(Information given Opens)
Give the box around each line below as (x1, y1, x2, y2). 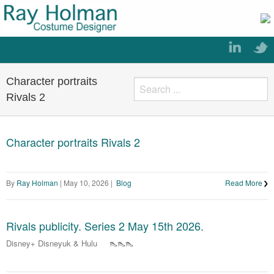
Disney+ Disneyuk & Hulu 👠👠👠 (6, 237, 133, 250)
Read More (224, 177, 264, 188)
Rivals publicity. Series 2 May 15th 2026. (6, 217, 204, 234)
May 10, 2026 (62, 177, 109, 188)
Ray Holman (17, 177, 60, 188)
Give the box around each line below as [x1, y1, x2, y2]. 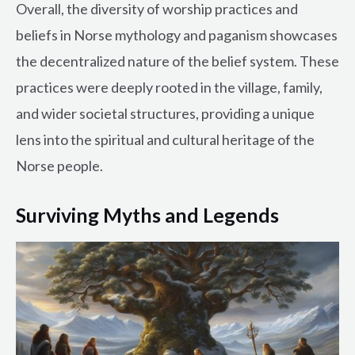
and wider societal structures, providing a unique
(Information given Closes)
Directions
Reproduce verbatim every line starting at the line that holds "Ray Holman (17, 177, 60, 188)" and ending with the final line of the data; omit the pictures.

Exercise result
Ray Holman (17, 177, 60, 188)
Give the box around each line below as [x1, y1, x2, y2]. 
and wider societal structures, providing a unique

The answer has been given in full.